> [Data records]
☆ ☆ ☆ ☆ ☆ ☆ ☆

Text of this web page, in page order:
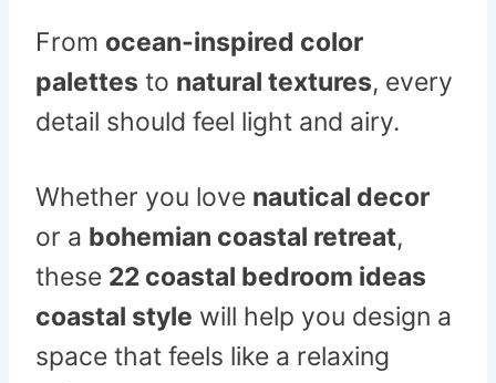
From ocean-inspired color
palettes to natural textures, every
detail should feel light and airy.
Whether you love nautical decor
or a bohemian coastal retreat,
these 22 coastal bedroom ideas
coastal style will help you design a
space that feels like a relaxing
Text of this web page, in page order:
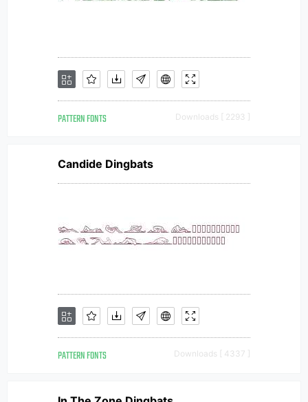
PATTERN FONTS Downloads [ 2293 ]
Candide Dingbats
PATTERN FONTS Downloads [ 4337 ]
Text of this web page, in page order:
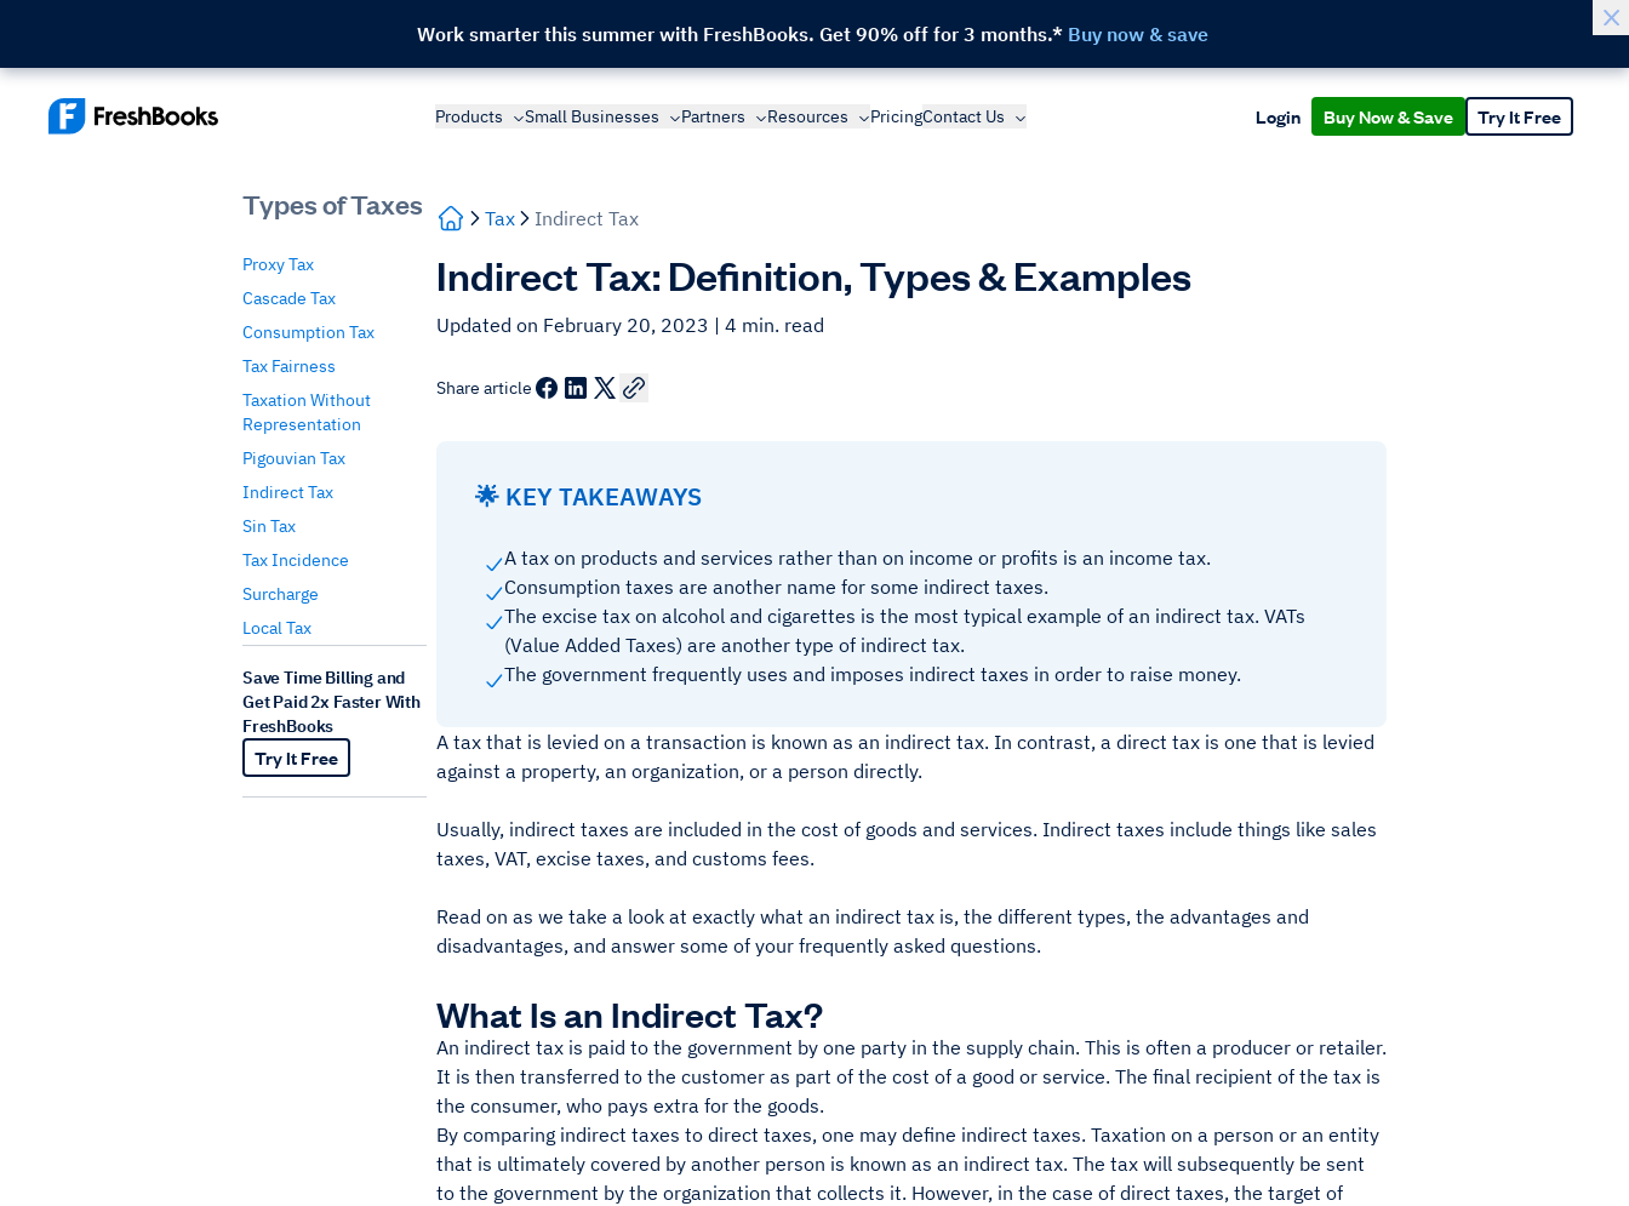
Work smarter this summer with FreshBooks. Get 90% off for 3 months.* Buy now & save
Products Small Businesses Partners Resources PricingContact Us Login Buy Now & Save Try It Free
Types of Taxes
Proxy Tax
Cascade Tax
Consumption Tax
Tax Fairness
Taxation Without
Representation
Pigouvian Tax
Indirect Tax
Sin Tax
Tax Incidence
Surcharge
Local Tax
Save Time Billing and
Get Paid 2x Faster With
FreshBooks
Try It Free
Tax Indirect Tax
Indirect Tax: Definition, Types & Examples
Updated on February 20, 2023 | 4 min. read
Share article
🌟 KEY TAKEAWAYS
A tax on products and services rather than on income or profits is an income tax.
Consumption taxes are another name for some indirect taxes.
The excise tax on alcohol and cigarettes is the most typical example of an indirect tax. VATs
(Value Added Taxes) are another type of indirect tax.
The government frequently uses and imposes indirect taxes in order to raise money.
A tax that is levied on a transaction is known as an indirect tax. In contrast, a direct tax is one that is levied
against a property, an organization, or a person directly.
Usually, indirect taxes are included in the cost of goods and services. Indirect taxes include things like sales
taxes, VAT, excise taxes, and customs fees.
Read on as we take a look at exactly what an indirect tax is, the different types, the advantages and
disadvantages, and answer some of your frequently asked questions.
What Is an Indirect Tax?
An indirect tax is paid to the government by one party in the supply chain. This is often a producer or retailer.
It is then transferred to the customer as part of the cost of a good or service. The final recipient of the tax is
the consumer, who pays extra for the goods.
By comparing indirect taxes to direct taxes, one may define indirect taxes. Taxation on a person or an entity
that is ultimately covered by another person is known as an indirect tax. The tax will subsequently be sent
to the government by the organization that collects it. However, in the case of direct taxes, the target of
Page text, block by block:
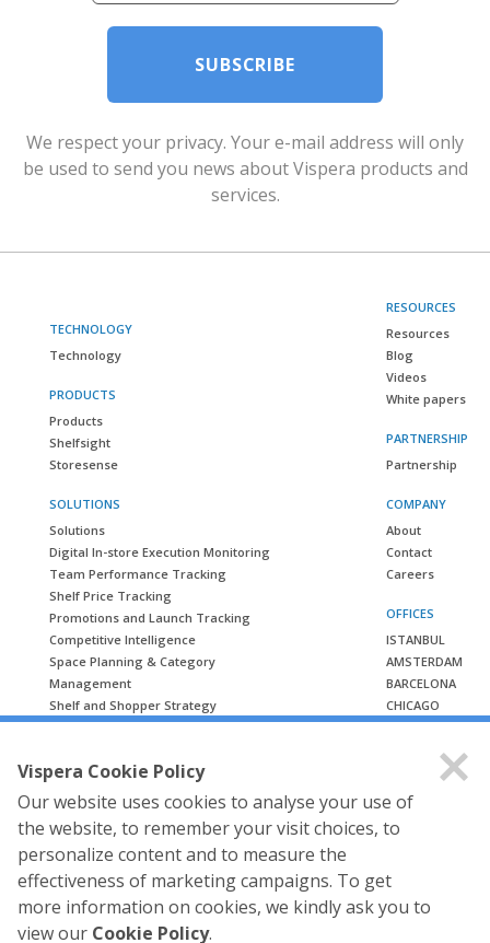
SUBSCRIBE
We respect your privacy. Your e-mail address will only
be used to send you news about Vispera products and
services.
TECHNOLOGY
Technology
PRODUCTS
Products
Shelfsight
Storesense
SOLUTIONS
Solutions
Digital In-store Execution Monitoring
Team Performance Tracking
Shelf Price Tracking
Promotions and Launch Tracking
Competitive Intelligence
Space Planning & Category
Management
Shelf and Shopper Strategy
Case Studies
RESOURCES
Resources
Blog
Videos
White papers
PARTNERSHIP
Partnership
COMPANY
About
Contact
Careers
OFFICES
ISTANBUL
AMSTERDAM
BARCELONA
CHICAGO
LONDON
Vispera Cookie Policy
Our website uses cookies to analyse your use of
the website, to remember your visit choices, to
personalize content and to measure the
effectiveness of marketing campaigns. To get
more information on cookies, we kindly ask you to
view our Cookie Policy.
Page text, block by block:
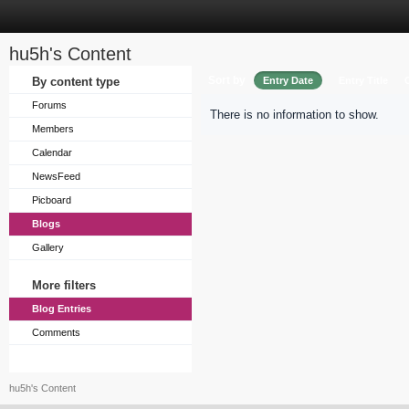
hu5h's Content
By content type
Forums
Members
Calendar
NewsFeed
Picboard
Blogs
Gallery
More filters
Blog Entries
Comments
Entry Date
There is no information to show.
hu5h's Content
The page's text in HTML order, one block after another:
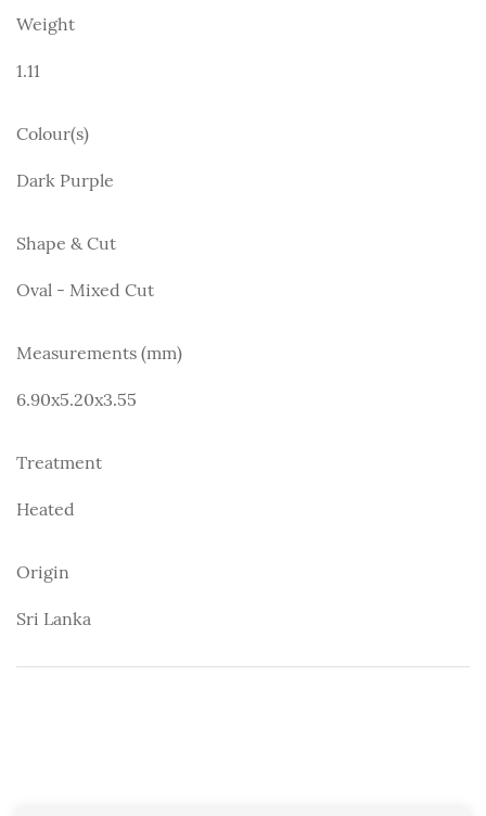
Weight
1.11
Colour(s)
Dark Purple
Shape & Cut
Oval - Mixed Cut
Measurements (mm)
6.90x5.20x3.55
Treatment
Heated
Origin
Sri Lanka
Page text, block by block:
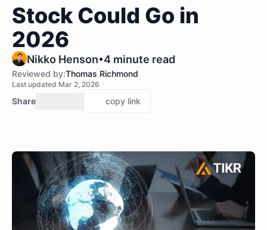
Stock Could Go in
2026
Nikko Henson•4 minute read
Reviewed by:Thomas Richmond
Last updated Mar 2, 2026
Share copy link

☆ ☆ ☆ ☆ ☆ ☆ ☆

> [TASK INSTRUCTIONS] Reproduce every line of the data above, exactly as it stands, but not the pictures.

> [ANSWER BOX]
Text of this web page, in page order:
From ocean-inspired color
palettes to natural textures, every
detail should feel light and airy.
Whether you love nautical decor
or a bohemian coastal retreat,
these 22 coastal bedroom ideas
coastal style will help you design a
space that feels like a relaxing
Text of this web page, in page order:
PATTERN FONTS Downloads [ 2293 ]
Candide Dingbats
PATTERN FONTS Downloads [ 4337 ]
Text of this web page, in page order:
Work smarter this summer with FreshBooks. Get 90% off for 3 months.* Buy now & save
Products Small Businesses Partners Resources PricingContact Us Login Buy Now & Save Try It Free
Types of Taxes
Proxy Tax
Cascade Tax
Consumption Tax
Tax Fairness
Taxation Without
Representation
Pigouvian Tax
Indirect Tax
Sin Tax
Tax Incidence
Surcharge
Local Tax
Save Time Billing and
Get Paid 2x Faster With
FreshBooks
Try It Free
Tax Indirect Tax
Indirect Tax: Definition, Types & Examples
Updated on February 20, 2023 | 4 min. read
Share article
🌟 KEY TAKEAWAYS
A tax on products and services rather than on income or profits is an income tax.
Consumption taxes are another name for some indirect taxes.
The excise tax on alcohol and cigarettes is the most typical example of an indirect tax. VATs
(Value Added Taxes) are another type of indirect tax.
The government frequently uses and imposes indirect taxes in order to raise money.
A tax that is levied on a transaction is known as an indirect tax. In contrast, a direct tax is one that is levied
against a property, an organization, or a person directly.
Usually, indirect taxes are included in the cost of goods and services. Indirect taxes include things like sales
taxes, VAT, excise taxes, and customs fees.
Read on as we take a look at exactly what an indirect tax is, the different types, the advantages and
disadvantages, and answer some of your frequently asked questions.
What Is an Indirect Tax?
An indirect tax is paid to the government by one party in the supply chain. This is often a producer or retailer.
It is then transferred to the customer as part of the cost of a good or service. The final recipient of the tax is
the consumer, who pays extra for the goods.
By comparing indirect taxes to direct taxes, one may define indirect taxes. Taxation on a person or an entity
that is ultimately covered by another person is known as an indirect tax. The tax will subsequently be sent
to the government by the organization that collects it. However, in the case of direct taxes, the target of
Page text, block by block:
SUBSCRIBE
We respect your privacy. Your e-mail address will only
be used to send you news about Vispera products and
services.
TECHNOLOGY
Technology
PRODUCTS
Products
Shelfsight
Storesense
SOLUTIONS
Solutions
Digital In-store Execution Monitoring
Team Performance Tracking
Shelf Price Tracking
Promotions and Launch Tracking
Competitive Intelligence
Space Planning & Category
Management
Shelf and Shopper Strategy
Case Studies
RESOURCES
Resources
Blog
Videos
White papers
PARTNERSHIP
Partnership
COMPANY
About
Contact
Careers
OFFICES
ISTANBUL
AMSTERDAM
BARCELONA
CHICAGO
LONDON
Vispera Cookie Policy
Our website uses cookies to analyse your use of
the website, to remember your visit choices, to
personalize content and to measure the
effectiveness of marketing campaigns. To get
more information on cookies, we kindly ask you to
view our Cookie Policy.
Page text, block by block:
hu5h's Content
By content type
Forums
Members
Calendar
NewsFeed
Picboard
Blogs
Gallery
More filters
Blog Entries
Comments
Entry Date
There is no information to show.
hu5h's Content
The page's text in HTML order, one block after another:
Weight
1.11
Colour(s)
Dark Purple
Shape & Cut
Oval - Mixed Cut
Measurements (mm)
6.90x5.20x3.55
Treatment
Heated
Origin
Sri Lanka
Page text, block by block:
Stock Could Go in
2026
Nikko Henson•4 minute read
Reviewed by:Thomas Richmond
Last updated Mar 2, 2026
Share copy link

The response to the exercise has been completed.